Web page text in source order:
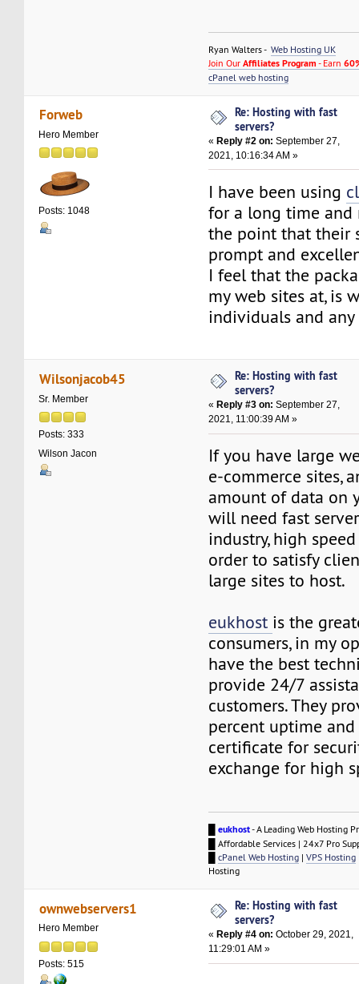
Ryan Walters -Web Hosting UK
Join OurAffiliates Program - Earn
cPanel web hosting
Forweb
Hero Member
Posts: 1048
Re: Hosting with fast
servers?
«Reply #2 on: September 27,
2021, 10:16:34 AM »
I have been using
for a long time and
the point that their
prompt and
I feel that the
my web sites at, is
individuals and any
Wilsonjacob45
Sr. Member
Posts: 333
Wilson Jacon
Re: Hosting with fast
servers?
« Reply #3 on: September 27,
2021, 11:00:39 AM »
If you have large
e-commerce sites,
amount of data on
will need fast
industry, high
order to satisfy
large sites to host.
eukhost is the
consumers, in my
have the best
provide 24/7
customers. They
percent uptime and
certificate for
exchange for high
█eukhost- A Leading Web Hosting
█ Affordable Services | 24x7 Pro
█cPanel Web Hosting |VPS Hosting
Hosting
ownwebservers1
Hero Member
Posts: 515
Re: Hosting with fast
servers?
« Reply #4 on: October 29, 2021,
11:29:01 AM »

====

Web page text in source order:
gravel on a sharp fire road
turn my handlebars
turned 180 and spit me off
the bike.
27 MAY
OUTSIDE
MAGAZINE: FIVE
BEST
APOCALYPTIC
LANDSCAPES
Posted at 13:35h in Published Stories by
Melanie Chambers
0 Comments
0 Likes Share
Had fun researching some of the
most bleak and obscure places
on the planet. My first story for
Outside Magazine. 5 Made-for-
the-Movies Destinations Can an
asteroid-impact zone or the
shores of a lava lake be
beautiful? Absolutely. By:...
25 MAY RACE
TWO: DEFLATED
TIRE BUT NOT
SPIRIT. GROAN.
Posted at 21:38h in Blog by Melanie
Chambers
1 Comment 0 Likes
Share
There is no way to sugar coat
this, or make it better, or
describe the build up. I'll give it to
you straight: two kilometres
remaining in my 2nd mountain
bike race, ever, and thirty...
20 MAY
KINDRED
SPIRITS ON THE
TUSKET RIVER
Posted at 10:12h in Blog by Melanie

====

■ **Required work**:
Taking the entries above, write out exactly the lines starting with the line containing "APOCALYPTIC" and going on through the line containing "Posted at 10:12h in Blog by Melanie", both included, and nothing else.

■ **Reply to the task**:
APOCALYPTIC
LANDSCAPES
Posted at 13:35h in Published Stories by
Melanie Chambers
0 Comments
0 Likes Share
Had fun researching some of the
most bleak and obscure places
on the planet. My first story for
Outside Magazine. 5 Made-for-
the-Movies Destinations Can an
asteroid-impact zone or the
shores of a lava lake be
beautiful? Absolutely. By:...
25 MAY RACE
TWO: DEFLATED
TIRE BUT NOT
SPIRIT. GROAN.
Posted at 21:38h in Blog by Melanie
Chambers
1 Comment 0 Likes
Share
There is no way to sugar coat
this, or make it better, or
describe the build up. I'll give it to
you straight: two kilometres
remaining in my 2nd mountain
bike race, ever, and thirty...
20 MAY
KINDRED
SPIRITS ON THE
TUSKET RIVER
Posted at 10:12h in Blog by Melanie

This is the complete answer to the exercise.